Smeaton on the meaning of “to bear sin”:


But the phrase, “to bear sin,” demands more particular consideration. Wherever the language occurs, it carries with it the notion of an oppressive burden, or of penal endurance. But let us consider the phrase in examples. It occurs, first, in the sense of living under the frown or punitive hand of God: thus the Israelites “bore their iniquity” according to the number of the days in which they had searched out the land, each day a year (Numb. xiv. 34): it is used as synonymous with being guilty (Lev. v. 17; Num. v. 31): it is found as equivalent to being cut off (Lev. xx. 17; Num. ix. 13): it occurs in the sense of being punished with death (Num. xviii. 22, 32. Compare also Ex. xxviii. 43; Lev. xxiv. 15). In all these instances it refers to a person bearing his own sin. Where the reference, again, is to the sins of others, it means to undergo punishment for them, or to feel the penal effects and the unpleasant consequences due to the sins of others (Lam. v. 7; Ezek. xviii. 19). Hence, if we abide by the usage of language, the phrase can only mean, in this passage, to endure the penal consequences inseparable from the sins of mankind.

And as to the origin of the figure, it is taken from lifting a burden in order to carry it, or to lay it on one’s shoulders. But as the language is sacrificial, it points to the victim bearing the sin which the offerer laid upon it, by the laying on of the hand. The language, rightly understood, can only mean that Jesus was put in connection with sin; that He took Sin as such, and not the mere consequences of it, or the element of punishment alone; that He bore sin considered as guilt in its relation to the moral Governor; that He was made the world’s sin, and bore it,—thus becoming, not personally but officially, the proper object of punitive justice, and enduring the penalty due to the sins of mankind. The words prove that the work of Christ was a provision for sin as such,—that is, for sin considered as demerit and guilt; and only as the atoning work of Christ is adapted to this end, and divinely accepted, does it reverse the consequences of sin. A canon of easy application is, that the interposition of Christ implies that the burden of sin which was transferred to Him pressed heavily on the world, that mankind could not rid themselves of it, and could do nothing to remove it; and the language implies that the Lamb of God made it His—His heritage or property,—bearing in His own person what we had committed.

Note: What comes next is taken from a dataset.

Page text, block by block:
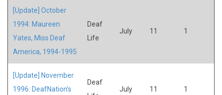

It must be noticed, further, that the verb beareth, which is in the present tense, is not used as a prophecy, neither as an allusion to the constant efficacy of the sacrifice, but as indicating that Jesus was even then the sin-bearer. He never in fact appeared “without sin” during His humiliation (Heb. ix. 28); and His coming in the likeness of sinful flesh was at once a proof that sin was borne by Him, and that this was already a part of His satisfaction. He was, even then, bearing sin, and many of the penal effects of it. It is a mistake to say, then, that the thought of the passage is an allusion to the abolition of sin; for the first idea of a sin-offering was not so much the consuming of moral evil—though that undoubtedly follows, and is a necessary consequence at the next remove—as the bearing of guilt. And an Israelite dreading divine wrath ever thought of the sin-offering in this light, as liberating him from its burden or pressure.

—George Smeaton, Christ’s Doctrine of the Atonement (Banner of Truth, 2009), 100–102.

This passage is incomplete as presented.